5Another relevant debated matter in social ontology is group coordination, and consequently group action. Indeed, a number of group-related issues unpacks the agenda of social ontology: which kinds of action can be considered collective, how individuals can coordinate among themselves in order to achieve common goals, and then which features they can possess as group members, e.g., collective intentions or collective responsibility. In this sense, solidarity could be included among this cluster of irreducibly group-level features. As already said, the gap in the analysis of groups and solidarity mostly depends on the different philosophical fields in which the two are usually analysed. The focus on methodological and ontological or metaphysical issues led to ignore social and political aspects within social ontology – even if some noteworthy exceptions do exist (e.g., Gilbert’s account also addresses moral and political questions, and in so doing it broadens the usual social ontology’s perspective). Indeed, it seems that only by focusing on peculiar aspects of sociality and coordinations of groups a normative concern can arise, i.e., the analysis of groups per se does not imply a focus on their normativity and could confine itself to the metaphysical level. It is only when it combines metaphysics with considerations on groups originated from other disciplines (e.g., social psychology and sociology) or other philosophical branches (e.g., moral or social philosophy) that normativity becomes a noteworthy characteristic of groups.

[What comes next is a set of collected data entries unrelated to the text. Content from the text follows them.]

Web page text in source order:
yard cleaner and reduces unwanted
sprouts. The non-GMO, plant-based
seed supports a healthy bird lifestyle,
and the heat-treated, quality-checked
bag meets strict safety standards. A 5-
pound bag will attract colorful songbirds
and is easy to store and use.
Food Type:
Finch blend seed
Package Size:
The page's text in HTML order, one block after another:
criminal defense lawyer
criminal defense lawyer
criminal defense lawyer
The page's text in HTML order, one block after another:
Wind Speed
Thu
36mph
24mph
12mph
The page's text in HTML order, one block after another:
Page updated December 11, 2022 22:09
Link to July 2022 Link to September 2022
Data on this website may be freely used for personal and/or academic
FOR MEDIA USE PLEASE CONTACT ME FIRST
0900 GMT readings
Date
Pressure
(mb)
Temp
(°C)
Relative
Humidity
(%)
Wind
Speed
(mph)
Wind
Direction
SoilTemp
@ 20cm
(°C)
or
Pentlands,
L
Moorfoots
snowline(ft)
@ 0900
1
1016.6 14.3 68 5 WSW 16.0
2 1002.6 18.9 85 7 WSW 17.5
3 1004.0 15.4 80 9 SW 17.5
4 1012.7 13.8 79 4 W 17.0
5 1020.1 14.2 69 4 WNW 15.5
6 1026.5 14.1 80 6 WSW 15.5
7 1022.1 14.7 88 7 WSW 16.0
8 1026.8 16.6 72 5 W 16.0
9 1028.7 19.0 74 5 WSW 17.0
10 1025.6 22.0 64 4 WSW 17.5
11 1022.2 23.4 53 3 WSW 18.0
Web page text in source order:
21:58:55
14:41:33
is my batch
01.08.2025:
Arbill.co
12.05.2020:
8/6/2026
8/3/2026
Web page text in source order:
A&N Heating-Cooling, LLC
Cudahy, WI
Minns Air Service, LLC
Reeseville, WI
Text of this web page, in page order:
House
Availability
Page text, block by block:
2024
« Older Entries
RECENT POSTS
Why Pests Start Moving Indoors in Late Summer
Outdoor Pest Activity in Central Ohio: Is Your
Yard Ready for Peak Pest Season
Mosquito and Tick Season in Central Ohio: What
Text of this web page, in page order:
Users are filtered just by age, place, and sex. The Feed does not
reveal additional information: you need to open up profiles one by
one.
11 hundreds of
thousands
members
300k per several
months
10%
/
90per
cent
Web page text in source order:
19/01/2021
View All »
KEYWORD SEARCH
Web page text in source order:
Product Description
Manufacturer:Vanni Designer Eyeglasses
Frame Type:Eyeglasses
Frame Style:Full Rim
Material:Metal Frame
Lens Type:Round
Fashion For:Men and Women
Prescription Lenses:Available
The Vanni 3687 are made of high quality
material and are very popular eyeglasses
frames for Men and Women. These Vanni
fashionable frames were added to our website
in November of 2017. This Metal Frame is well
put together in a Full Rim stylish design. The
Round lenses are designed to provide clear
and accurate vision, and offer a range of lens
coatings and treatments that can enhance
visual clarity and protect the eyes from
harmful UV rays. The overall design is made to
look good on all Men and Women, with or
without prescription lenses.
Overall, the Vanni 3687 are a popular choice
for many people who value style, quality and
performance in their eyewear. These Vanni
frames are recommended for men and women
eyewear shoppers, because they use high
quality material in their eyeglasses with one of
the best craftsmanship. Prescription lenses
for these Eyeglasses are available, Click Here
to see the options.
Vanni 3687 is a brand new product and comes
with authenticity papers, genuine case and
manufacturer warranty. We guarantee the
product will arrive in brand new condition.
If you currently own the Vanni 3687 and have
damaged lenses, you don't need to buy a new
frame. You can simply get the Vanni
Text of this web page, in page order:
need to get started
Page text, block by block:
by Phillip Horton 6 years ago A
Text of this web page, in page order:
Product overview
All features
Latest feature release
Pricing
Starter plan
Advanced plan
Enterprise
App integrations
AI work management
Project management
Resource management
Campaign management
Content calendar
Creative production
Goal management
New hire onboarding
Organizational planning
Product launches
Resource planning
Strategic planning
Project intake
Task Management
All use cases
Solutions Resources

6However, the issue is not only meant to cover the gap, but also to highlight some peculiar features that both discussions own independently, which could be relevant as a preliminary phase or a groundwork for the proper bridging of the gap. Indeed, the two fields of philosophical investigation could end up looking closer than they have been so far, as long as a proper focus is obtained.

1. Solidarity: from Roman law to contemporary social philosophy

7It is quite common to name Durkheim as the very first theoretician of solidarity, a term whose social currency entrenched in France in the second half of 19th century. However, as Stjerno (2004: 25) remarks, “historically speaking, the phenomenon of solidarity existed before the idea was formulated. The idea existed before the term became widespread, and the term was in general use before its modern meaning had developed”. In fact, the term “solidarité” was already in use among French lawyers in the 16th century, in accordance with the Roman legal-financial notion obligatio in solidum; along this line of currency, in 1804, the term was finally included in Napoleon’s Civil Code in 1804. This legal pre-history of solidarity is broadly acknowledged by commentators (Wildt 1999; Stjerno 2004; Pensky 2008; Sangiovanni 2015). That being said, it is important to emphasise that the modern social meaning of solidarity only appeared later and, at least in part, as derivative on this legal-financial root. At first glance, some traits of the social understanding of solidarity are prefigured by the obligatio in solidum, which defines the status of joint liability of a financial debt; first, a sense of interdependence is embedded by this institution, as long as one cosignatory of the loan must extinguish the others’ share of common debt, should the latter end up being unable to pay off on their own. Second, as Pensky (2008: 6) pointed out, solidarity generates bonds that do not have to rely on ascriptive features as blood or race: “neither genes nor love, but liability is the bonding force”.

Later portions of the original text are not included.